─── MATERIALS PROVIDED
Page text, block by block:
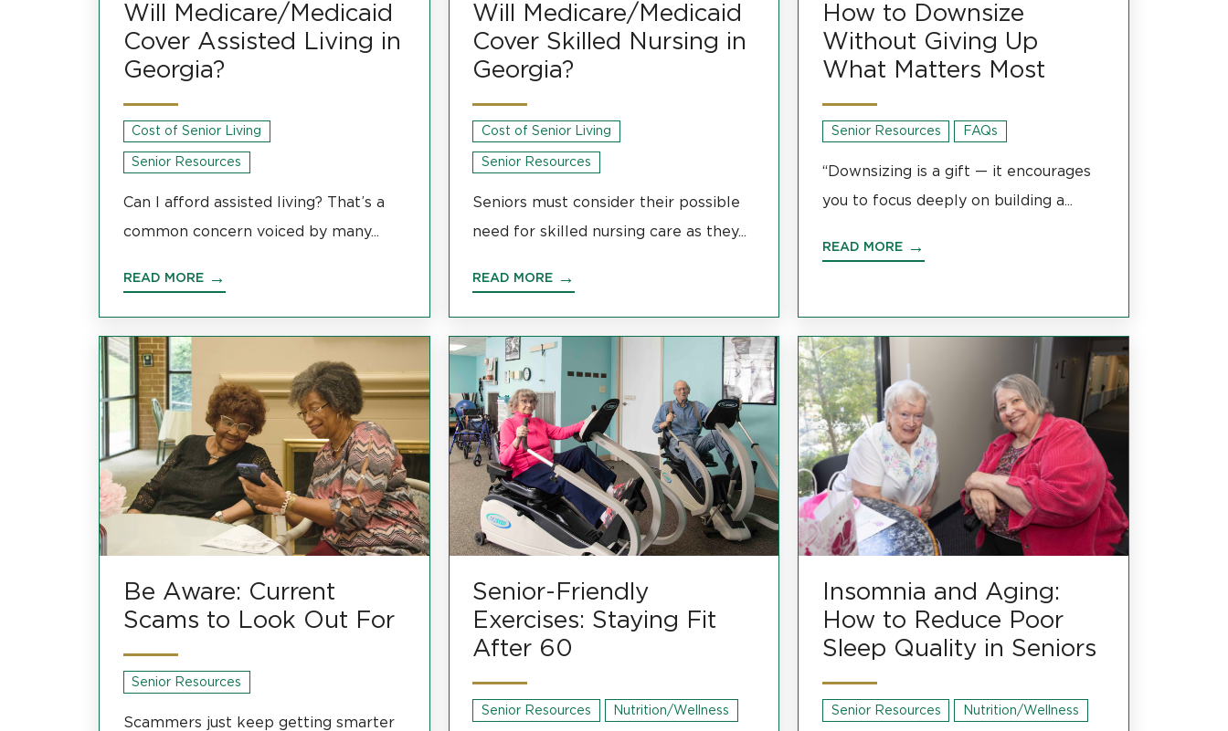
Will Medicare/Medicaid
Cover Assisted Living in
Georgia?
Cost of Senior Living
Senior Resources
Can I afford assisted living? That’s a
common concern voiced by many...
READ MORE
Will Medicare/Medicaid
Cover Skilled Nursing in
Georgia?
Cost of Senior Living
Senior Resources
Seniors must consider their possible
need for skilled nursing care as they...
READ MORE
How to Downsize
Without Giving Up
What Matters Most
Senior Resources FAQs
“Downsizing is a gift — it encourages
you to focus deeply on building a...
READ MORE
Be Aware: Current
Scams to Look Out For
Senior Resources
Scammers just keep getting smarter
Senior-Friendly
Exercises: Staying Fit
After 60
Senior Resources Nutrition/Wellness
Insomnia and Aging:
How to Reduce Poor
Sleep Quality in Seniors
Senior Resources Nutrition/Wellness
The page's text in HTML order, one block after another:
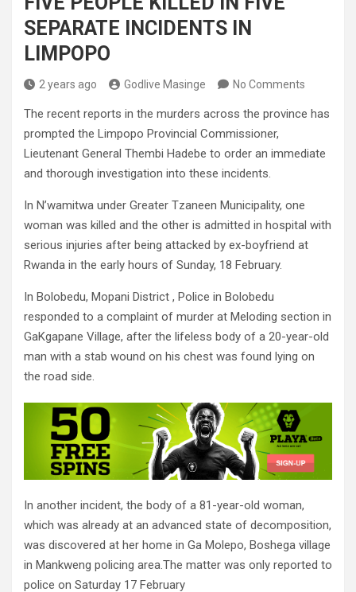
SEPARATE INCIDENTS IN
LIMPOPO
2 years ago Godlive Masinge No Comments
The recent reports in the murders across the province has
prompted the Limpopo Provincial Commissioner,
Lieutenant General Thembi Hadebe to order an immediate
and thorough investigation into these incidents.
In N’wamitwa under Greater Tzaneen Municipality, one
woman was killed and the other is admitted in hospital with
serious injuries after being attacked by ex-boyfriend at
Rwanda in the early hours of Sunday, 18 February.
In Bolobedu, Mopani District , Police in Bolobedu
responded to a complaint of murder at Meloding section in
GaKgapane Village, after the lifeless body of a 20-year-old
man with a stab wound on his chest was found lying on
the road side.
In another incident, the body of a 81-year-old woman,
which was already at an advanced state of decomposition,
was discovered at her home in Ga Molepo, Boshega village
in Mankweng policing area.The matter was only reported to
police on Saturday 17 February
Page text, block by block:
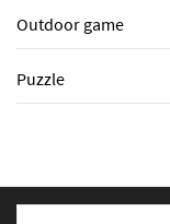
Outdoor game
Puzzle
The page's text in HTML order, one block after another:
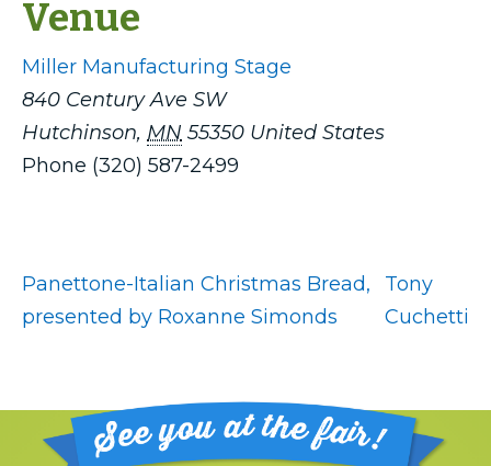
Venue
Miller Manufacturing Stage
840 Century Ave SW
Hutchinson, MN 55350 United States
Phone (320) 587-2499
Panettone-Italian Christmas Bread,
presented by Roxanne Simonds
Tony
Cuchetti
Footer
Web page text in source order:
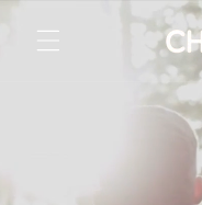
content
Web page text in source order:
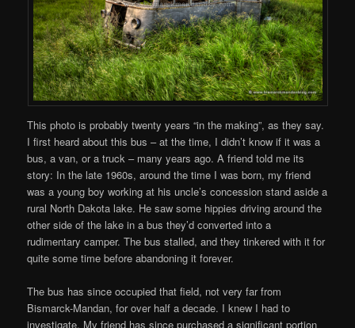
This photo is probably twenty years “in the making”, as they say.
I first heard about this bus – at the time, I didn’t know if it was a
bus, a van, or a truck – many years ago. A friend told me its
story: In the late 1960s, around the time I was born, my friend
was a young boy working at his uncle’s concession stand aside a
rural North Dakota lake. He saw some hippies driving around the
other side of the lake in a bus they’d converted into a
rudimentary camper. The bus stalled, and they tinkered with it for
quite some time before abandoning it forever.
The bus has since occupied that field, not very far from
Bismarck-Mandan, for over half a decade. I knew I had to
investigate. My friend has since purchased a significant portion
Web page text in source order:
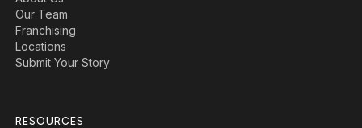
Our Team
Franchising
Locations
Submit Your Story
RESOURCES
──────
*WHAT IS EXPECTED*
The copy must match each record exactly, apart from the images, which stay out.

*SOLUTION TO THIS PROBLEM*
Page text, block by block:
Will Medicare/Medicaid
Cover Assisted Living in
Georgia?
Cost of Senior Living
Senior Resources
Can I afford assisted living? That’s a
common concern voiced by many...
READ MORE
Will Medicare/Medicaid
Cover Skilled Nursing in
Georgia?
Cost of Senior Living
Senior Resources
Seniors must consider their possible
need for skilled nursing care as they...
READ MORE
How to Downsize
Without Giving Up
What Matters Most
Senior Resources FAQs
“Downsizing is a gift — it encourages
you to focus deeply on building a...
READ MORE
Be Aware: Current
Scams to Look Out For
Senior Resources
Scammers just keep getting smarter
Senior-Friendly
Exercises: Staying Fit
After 60
Senior Resources Nutrition/Wellness
Insomnia and Aging:
How to Reduce Poor
Sleep Quality in Seniors
Senior Resources Nutrition/Wellness
The page's text in HTML order, one block after another:
SEPARATE INCIDENTS IN
LIMPOPO
2 years ago Godlive Masinge No Comments
The recent reports in the murders across the province has
prompted the Limpopo Provincial Commissioner,
Lieutenant General Thembi Hadebe to order an immediate
and thorough investigation into these incidents.
In N’wamitwa under Greater Tzaneen Municipality, one
woman was killed and the other is admitted in hospital with
serious injuries after being attacked by ex-boyfriend at
Rwanda in the early hours of Sunday, 18 February.
In Bolobedu, Mopani District , Police in Bolobedu
responded to a complaint of murder at Meloding section in
GaKgapane Village, after the lifeless body of a 20-year-old
man with a stab wound on his chest was found lying on
the road side.
In another incident, the body of a 81-year-old woman,
which was already at an advanced state of decomposition,
was discovered at her home in Ga Molepo, Boshega village
in Mankweng policing area.The matter was only reported to
police on Saturday 17 February
Page text, block by block:
Outdoor game
Puzzle
The page's text in HTML order, one block after another:
Venue
Miller Manufacturing Stage
840 Century Ave SW
Hutchinson, MN 55350 United States
Phone (320) 587-2499
Panettone-Italian Christmas Bread,
presented by Roxanne Simonds
Tony
Cuchetti
Footer
Web page text in source order:
content
Web page text in source order:
This photo is probably twenty years “in the making”, as they say.
I first heard about this bus – at the time, I didn’t know if it was a
bus, a van, or a truck – many years ago. A friend told me its
story: In the late 1960s, around the time I was born, my friend
was a young boy working at his uncle’s concession stand aside a
rural North Dakota lake. He saw some hippies driving around the
other side of the lake in a bus they’d converted into a
rudimentary camper. The bus stalled, and they tinkered with it for
quite some time before abandoning it forever.
The bus has since occupied that field, not very far from
Bismarck-Mandan, for over half a decade. I knew I had to
investigate. My friend has since purchased a significant portion
Web page text in source order:
Our Team
Franchising
Locations
Submit Your Story
RESOURCES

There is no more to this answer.